Eli Lilly refutes FDA quality concerns at New Jersey facility producing COVID-19 drug

pharmafile | October 21, 2020 | News story | Manufacturing and Production, Research and Development COVID-19, Eli Lilly, FDA, pharma 

Eli Lilly has rebutted reports of FDA quality assurance concerns at its manufacturing facility in Branchburg, New Jersey, where it is producing bamlanivimab, an experimental antibody therapy to treat COVID-19, a week after the company stopped recruiting for clinical trials of the drug.

Following a four-week inspection ending on 21 August, compliance officers on behalf of the FDA wrote in official documentation on 2 October that “a major failure of quality assurance” had been identified at the site, adding that it was “imperative that FDA take action”. The ultimate recommendation of the investigation was that Lilly be issued with a warning letter over the concerns.

According to documentation related to the inspection, employees at the facility ignored potential product quality issues and testing systems in the production process. The documents highlighted at least one instance where a staff member at the facility was observed using the wrong material at an essential stage in the product purification process, while, in another example, an employee retesting a product flagged as potentially impure in order to have it pass inspection, rather than following up on the source of the possible impurity.
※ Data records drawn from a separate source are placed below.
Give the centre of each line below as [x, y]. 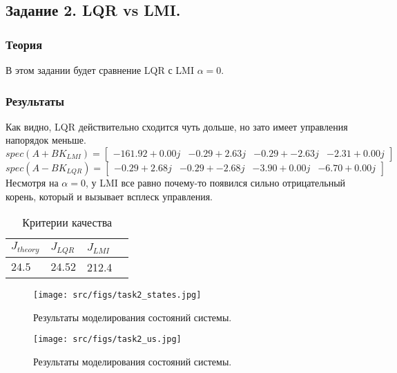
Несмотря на [32, 182]
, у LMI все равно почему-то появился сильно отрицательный [215, 182]
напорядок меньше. [46, 140]
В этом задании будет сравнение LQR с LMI [100, 70]
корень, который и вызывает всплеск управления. [109, 196]
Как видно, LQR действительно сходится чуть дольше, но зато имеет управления [177, 126]
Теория [24, 44]
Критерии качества [67, 222]
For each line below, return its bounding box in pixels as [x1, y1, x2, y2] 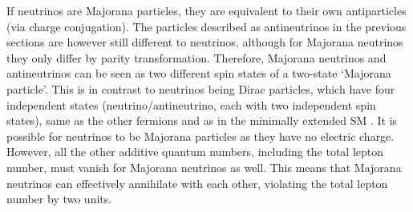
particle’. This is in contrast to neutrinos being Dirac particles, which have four [6, 80, 395, 97]
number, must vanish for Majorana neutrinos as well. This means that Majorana [6, 158, 402, 175]
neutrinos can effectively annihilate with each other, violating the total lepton [6, 174, 388, 191]
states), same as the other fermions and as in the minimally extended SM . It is [6, 112, 398, 129]
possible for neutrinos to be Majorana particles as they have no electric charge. [6, 127, 395, 144]
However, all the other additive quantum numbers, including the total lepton [6, 143, 384, 160]
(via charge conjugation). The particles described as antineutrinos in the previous [6, 18, 407, 34]
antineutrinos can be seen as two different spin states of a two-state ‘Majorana [6, 65, 391, 82]
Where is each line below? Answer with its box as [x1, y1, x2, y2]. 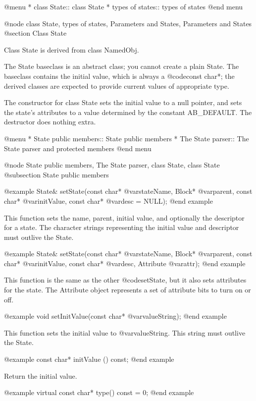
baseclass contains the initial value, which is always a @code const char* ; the [4, 70, 235, 81]
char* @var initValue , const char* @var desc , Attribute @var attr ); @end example [4, 258, 246, 268]
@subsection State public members [4, 169, 109, 179]
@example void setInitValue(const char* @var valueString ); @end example [4, 311, 227, 321]
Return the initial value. [4, 370, 77, 381]
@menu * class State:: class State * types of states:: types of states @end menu [4, 1, 243, 11]
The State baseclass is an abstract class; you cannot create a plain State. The [4, 61, 239, 71]
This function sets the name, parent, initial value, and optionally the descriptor [4, 212, 245, 223]
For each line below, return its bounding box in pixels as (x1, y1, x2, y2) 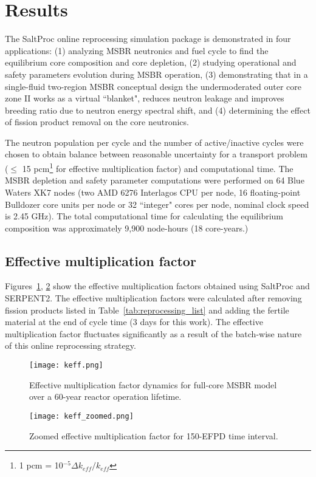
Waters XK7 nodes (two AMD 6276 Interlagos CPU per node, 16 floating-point (5, 185, 301, 198)
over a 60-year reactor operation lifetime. (29, 390, 182, 403)
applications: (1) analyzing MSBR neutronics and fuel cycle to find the (5, 44, 269, 57)
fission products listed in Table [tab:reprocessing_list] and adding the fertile (5, 303, 289, 316)
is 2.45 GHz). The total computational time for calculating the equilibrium (5, 210, 283, 222)
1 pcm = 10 (19, 459, 63, 472)
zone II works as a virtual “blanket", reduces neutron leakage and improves (5, 92, 284, 105)
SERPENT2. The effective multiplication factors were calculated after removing (5, 292, 302, 304)

The officers did not test any of the products produced at the facility, however, but they noted that the other issues they identified would suggest a “significant potential impact on product quality”.

Lilly responded to the latest allegations on its website on 20 October: “The issues raised during the Branchburg inspections have our full attention and we have been working closely with FDA on remediation efforts. Lilly has engaged an external consultant to conduct a comprehensive independent review of systems at the Branchburg site, and we have increased staffing and resources at Branchburg to manage the additional activity levels we are experiencing related to production of active pharmaceutical (API) ingredients.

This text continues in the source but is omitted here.